До сих пор перед глазами стоят и вагоны того самого «эшелона на Восток». Наши писательские жёны отбирали для первоочередной эвакуации прежде всего малышей, но и малышей потеснили «тузы», «короли» и «валеты». Перераспределение происходило в Перми, где командовали опять же представители сей «знати», которые в результате всех интриг вытолкнули писательских жён и малышей в деревню Чёрная (очень, между прочим, эмоционально означенное название!). Обо всем этом мы узнавали в блокадном уже Ленинграде много месяцев спустя, но и в ту пору горькое предчувствие томило каждого из нас.
Когда стало формироваться Народное ополчение, то был создан так называемый писательский взвод – великолепное проявление, с одной стороны, патриотизма, а с другой – головотяпства.

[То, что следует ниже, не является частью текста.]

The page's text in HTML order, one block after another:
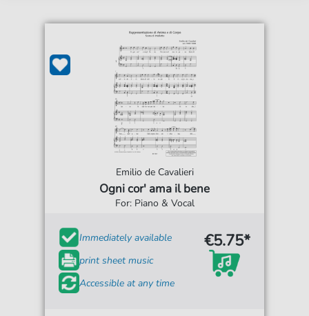
Emilio de Cavalieri
Ogni cor' ama il bene
For: Piano & Vocal
Immediately available
print sheet music
Accessible at any time
€5.75*
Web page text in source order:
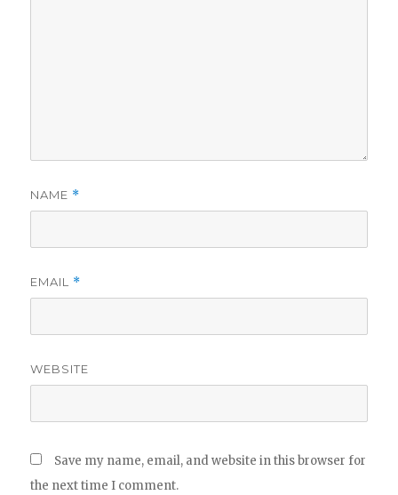
NAME *
EMAIL *
WEBSITE
Save my name, email, and website in this browser for
the next time I comment.
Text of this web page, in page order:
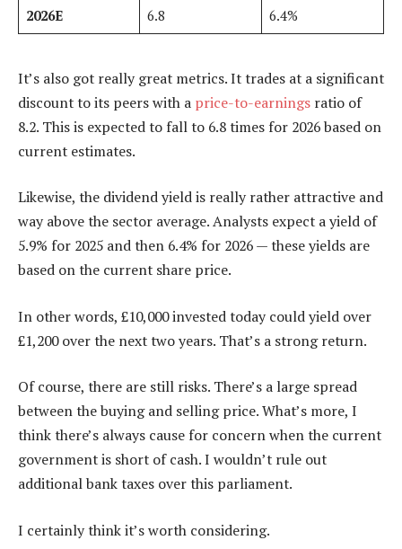
2026E 6.8 6.4%
It’s also got really great metrics. It trades at a significant
discount to its peers with a price-to-earnings ratio of
8.2. This is expected to fall to 6.8 times for 2026 based on
current estimates.
Likewise, the dividend yield is really rather attractive and
way above the sector average. Analysts expect a yield of
5.9% for 2025 and then 6.4% for 2026 — these yields are
based on the current share price.
In other words, £10,000 invested today could yield over
£1,200 over the next two years. That’s a strong return.
Of course, there are still risks. There’s a large spread
between the buying and selling price. What’s more, I
think there’s always cause for concern when the current
government is short of cash. I wouldn’t rule out
additional bank taxes over this parliament.
I certainly think it’s worth considering.
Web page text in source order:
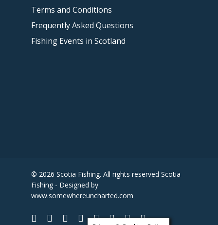
Terms and Conditions
Frequently Asked Questions
Fishing Events in Scotland
© 2026 Scotia Fishing. All rights reserved Scotia
Fishing - Designed by
www.somewhereuncharted.com
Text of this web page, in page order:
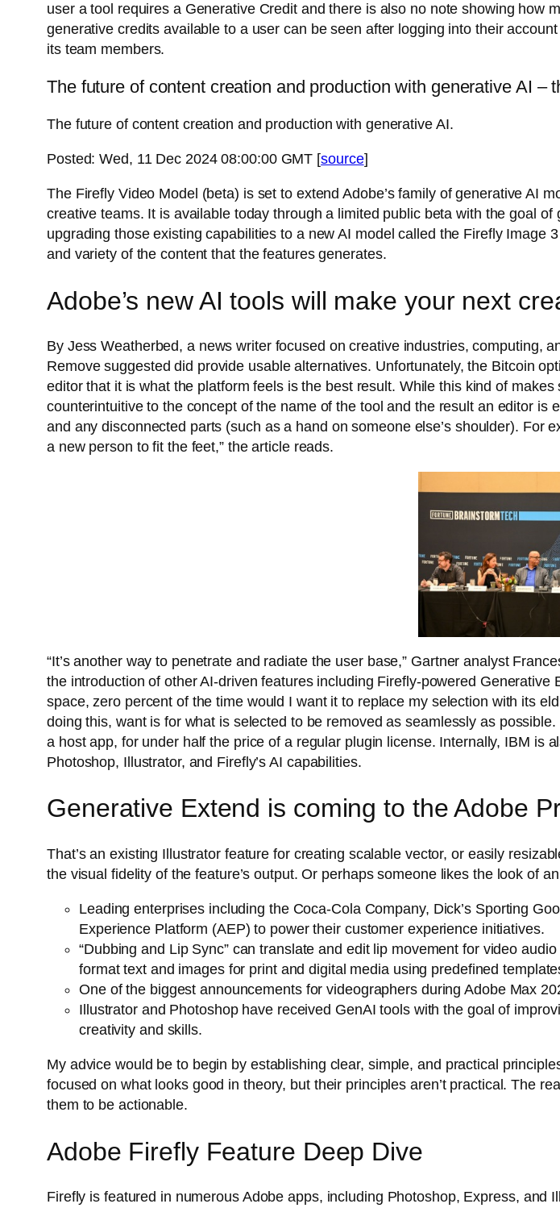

Если в армии Народного ополчения литераторов стремились использовать для работы по специальности, то Дзержинский райвоенкомат создал слабосильный «взвод очкариков» (их так сразу же и окрестили). Их сразу же бросили на передовую. Командовал этим взводом чудесный человек и своеобразный прозаик, герой челюскинской эпопеи Сергей Семёнов. Погиб в рядах этого взвода человек, которого я лично хорошо знал, – мой довоенный приятель поэт Евгений Панфилов. До сих пор история этого подразделения болью отзывается в моём сердце!
Однажды, уже в 70-е годы, мне довелось выступать на пленуме военно-патриотической комиссии Всероссийского театрального общества, речь шла прежде всего о репертуаре. Я в своем выступлении категорически протестовал против сильнейшей струи жертвенности, тем более жертвенности напрасной! В этом спектакле все погибли, в этом – тоже… А кто же в живых остался? Кто же победил? Нам непременно победителя показывать надо! А победить можно было и словом, как это блистательно сделала Крандиевская-Толстая. О том, какой страшный риск таился в её стихотворении, я думаю, и говорить не надо! А она, ученица русской литературы, с детских лет лично знавшая М. Горького, В. Короленко, Г. Успенского, не могла поступить иначе. Не могла! Толстовский девиз «Не могу молчать!» был в её сердце. Осталась в блокадном городе. Должна была остаться. Себе приказала.